[Opening Given records section]
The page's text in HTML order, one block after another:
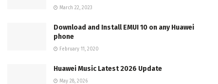
March 22, 2023
Download and Install EMUI 10 on any Huawei
phone
February 11, 2020
Huawei Music Latest 2026 Update
May 28, 2026
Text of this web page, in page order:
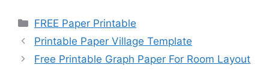
Categories
FREE Paper Printable
Printable Paper Village Template
Free Printable Graph Paper For Room Layout
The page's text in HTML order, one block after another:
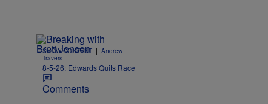
SHOW CONTENT | Andrew
Travers
8-5-26: Edwards Quits Race
Comments
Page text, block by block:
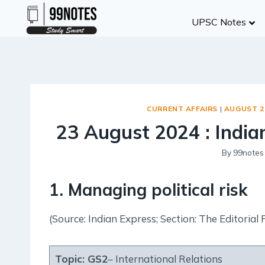
UPSC Notes
CURRENT AFFAIRS | AUGUST
23 August 2024 :
By 99notes
1. Managing political risk
(Source: Indian Express; Section: The Editorial
Topic: GS2– International Relations
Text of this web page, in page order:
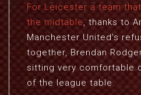
For Leicester a team
the midtable, thanks to
Manchester United’s
together, Brendan
sitting very comfortable
of the league table.
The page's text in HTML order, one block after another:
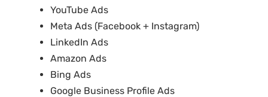
YouTube Ads
Meta Ads (Facebook + Instagram)
LinkedIn Ads
Amazon Ads
Bing Ads
Google Business Profile Ads
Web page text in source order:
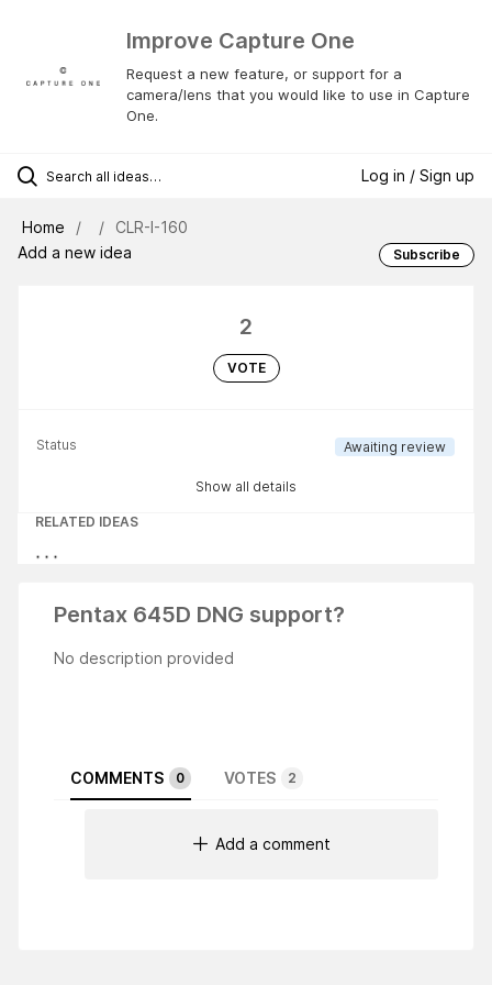
Improve Capture One
Request a new feature, or support for a
camera/lens that you would like to use in Capture
One.
Log in / Sign up
Home
CLR-I-160
Add a new idea
Subscribe
2
VOTE
Status Awaiting review
Show all details
RELATED IDEAS
Pentax 645D DNG support?
No description provided
COMMENTS 0 VOTES 2
Add a comment
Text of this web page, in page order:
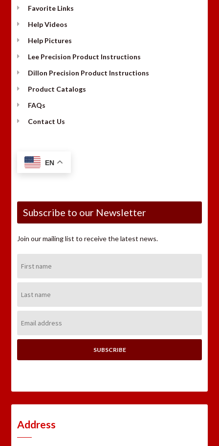
Favorite Links
Help Videos
Help Pictures
Lee Precision Product Instructions
Dillon Precision Product Instructions
Product Catalogs
FAQs
Contact Us
EN
Subscribe to our Newsletter
Join our mailing list to receive the latest news.
Name:
Name:
Address:
Address
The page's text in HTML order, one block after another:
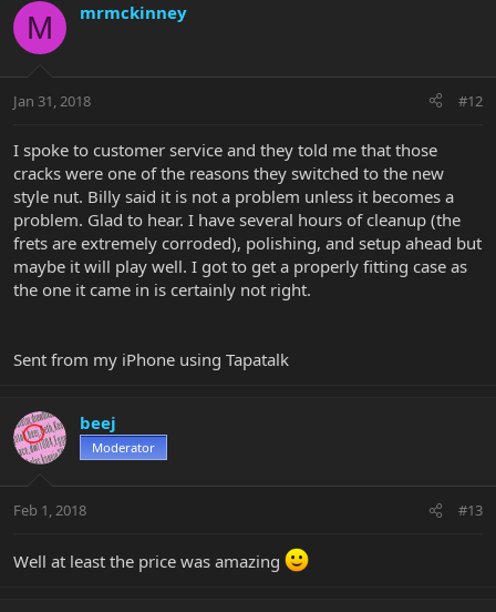
M mrmckinney
Jan 31, 2018 #12
I spoke to customer service and they told me that those
cracks were one of the reasons they switched to the new
style nut. Billy said it is not a problem unless it becomes a
problem. Glad to hear. I have several hours of cleanup (the
frets are extremely corroded), polishing, and setup ahead but
maybe it will play well. I got to get a properly fitting case as
the one it came in is certainly not right.
Sent from my iPhone using Tapatalk
beej
Moderator
Feb 1, 2018 #13
Well at least the price was amazing
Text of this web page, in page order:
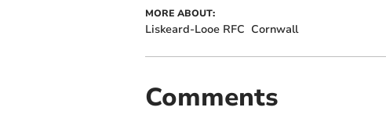
MORE ABOUT:
Liskeard-Looe RFC Cornwall
Comments
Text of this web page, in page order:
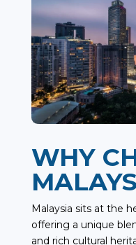
WHY
Malaysia sits at the
offering a unique
and rich cultural
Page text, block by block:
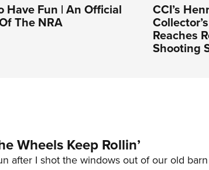
Have Fun | An Official
The NRA
CCI’s
Reaches
Shooting
Wheels Keep Rollin’
after I shot the windows out of our old
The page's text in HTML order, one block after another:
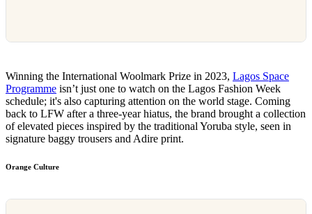
Winning the International Woolmark Prize in 2023, Lagos Space
Programme isn’t just one to watch on the Lagos Fashion Week
schedule; it's also capturing attention on the world stage. Coming
back to LFW after a three-year hiatus, the brand brought a collection
of elevated pieces inspired by the traditional Yoruba style, seen in
signature baggy trousers and Adire print.
Orange Culture
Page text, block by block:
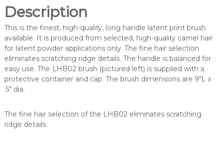
E
B
R
U
S
H
(
L
H
2
)
Description
This is the finest, high-quality, long handle latent print brush
available. It is produced from selected, high-quality camel hair
for latent powder applications only. The fine hair selection
eliminates scratching ridge details. The handle is balanced for
easy use. The LHB02 brush (pictured left) is supplied with a
protective container and cap. The brush dimensions are 9″L x
.5″ dia.
The fine hair selection of the LHB02 eliminates scratching
ridge details.
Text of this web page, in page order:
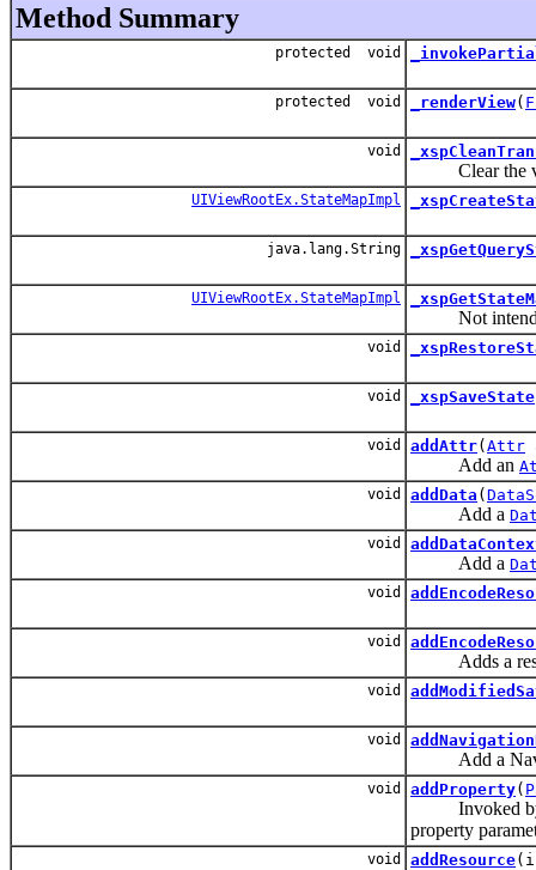
Method Summary
protected void
protected void _renderView(
void
Clear the
UIViewRootEx.StateMapImpl
java.lang.String
UIViewRootEx.StateMapImpl
Not intended
void
void _xspSaveState
void addAttr( Attr
Add an
void addData (
Add a
void
Add a
void
void
Adds a
void
void
Add a
void addProperty(
Invoked by
property
void addResource
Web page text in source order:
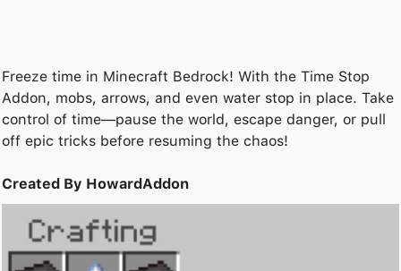
Freeze time in Minecraft Bedrock! With the Time Stop
Addon, mobs, arrows, and even water stop in place. Take
control of time—pause the world, escape danger, or pull
off epic tricks before resuming the chaos!
Created By HowardAddon
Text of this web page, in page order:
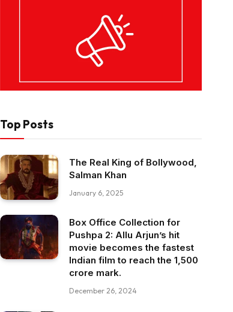
Top Posts
The Real King of Bollywood,
Salman Khan
January 6, 2025
Box Office Collection for
Pushpa 2: Allu Arjun’s hit
movie becomes the fastest
Indian film to reach the ₹1,500
crore mark.
December 26, 2024
[Closing Given records section]
- Directions: Restate the data above word for word. Skip every picture.

- Result:
The page's text in HTML order, one block after another:
March 22, 2023
Download and Install EMUI 10 on any Huawei
phone
February 11, 2020
Huawei Music Latest 2026 Update
May 28, 2026
Text of this web page, in page order:
Categories
FREE Paper Printable
Printable Paper Village Template
Free Printable Graph Paper For Room Layout
The page's text in HTML order, one block after another:
SHOW CONTENT | Andrew
Travers
8-5-26: Edwards Quits Race
Comments
Page text, block by block:
UPSC Notes
CURRENT AFFAIRS | AUGUST
23 August 2024 :
By 99notes
1. Managing political risk
(Source: Indian Express; Section: The Editorial
Topic: GS2– International Relations
Text of this web page, in page order:
For Leicester a team
the midtable, thanks to
Manchester United’s
together, Brendan
sitting very comfortable
of the league table.
The page's text in HTML order, one block after another:
YouTube Ads
Meta Ads (Facebook + Instagram)
LinkedIn Ads
Amazon Ads
Bing Ads
Google Business Profile Ads
Web page text in source order:
Improve Capture One
Request a new feature, or support for a
camera/lens that you would like to use in Capture
One.
Log in / Sign up
Home
CLR-I-160
Add a new idea
Subscribe
2
VOTE
Status Awaiting review
Show all details
RELATED IDEAS
Pentax 645D DNG support?
No description provided
COMMENTS 0 VOTES 2
Add a comment
Text of this web page, in page order:
Favorite Links
Help Videos
Help Pictures
Lee Precision Product Instructions
Dillon Precision Product Instructions
Product Catalogs
FAQs
Contact Us
EN
Subscribe to our Newsletter
Join our mailing list to receive the latest news.
Name:
Name:
Address:
Address
The page's text in HTML order, one block after another:
M mrmckinney
Jan 31, 2018 #12
I spoke to customer service and they told me that those
cracks were one of the reasons they switched to the new
style nut. Billy said it is not a problem unless it becomes a
problem. Glad to hear. I have several hours of cleanup (the
frets are extremely corroded), polishing, and setup ahead but
maybe it will play well. I got to get a properly fitting case as
the one it came in is certainly not right.
Sent from my iPhone using Tapatalk
beej
Moderator
Feb 1, 2018 #13
Well at least the price was amazing
Text of this web page, in page order:
MORE ABOUT:
Liskeard-Looe RFC Cornwall
Comments
Text of this web page, in page order:
WHY
Malaysia sits at the
offering a unique
and rich cultural
Page text, block by block:
Have Fun | An Official
The NRA
CCI’s
Reaches
Shooting
Wheels Keep Rollin’
after I shot the windows out of our old
The page's text in HTML order, one block after another:
Winning the International Woolmark Prize in 2023, Lagos Space
Programme isn’t just one to watch on the Lagos Fashion Week
schedule; it's also capturing attention on the world stage. Coming
back to LFW after a three-year hiatus, the brand brought a collection
of elevated pieces inspired by the traditional Yoruba style, seen in
signature baggy trousers and Adire print.
Orange Culture
Page text, block by block:
E
B
R
U
S
H
(
L
H
2
)
Description
This is the finest, high-quality, long handle latent print brush
available. It is produced from selected, high-quality camel hair
for latent powder applications only. The fine hair selection
eliminates scratching ridge details. The handle is balanced for
easy use. The LHB02 brush (pictured left) is supplied with a
protective container and cap. The brush dimensions are 9″L x
.5″ dia.
The fine hair selection of the LHB02 eliminates scratching
ridge details.
Text of this web page, in page order:
Method Summary
protected void
protected void _renderView(
void
Clear the
UIViewRootEx.StateMapImpl
java.lang.String
UIViewRootEx.StateMapImpl
Not intended
void
void _xspSaveState
void addAttr( Attr
Add an
void addData (
Add a
void
Add a
void
void
Adds a
void
void
Add a
void addProperty(
Invoked by
property
void addResource
Web page text in source order:
Freeze time in Minecraft Bedrock! With the Time Stop
Addon, mobs, arrows, and even water stop in place. Take
control of time—pause the world, escape danger, or pull
off epic tricks before resuming the chaos!
Created By HowardAddon
Text of this web page, in page order:
Top Posts
The Real King of Bollywood,
Salman Khan
January 6, 2025
Box Office Collection for
Pushpa 2: Allu Arjun’s hit
movie becomes the fastest
Indian film to reach the ₹1,500
crore mark.
December 26, 2024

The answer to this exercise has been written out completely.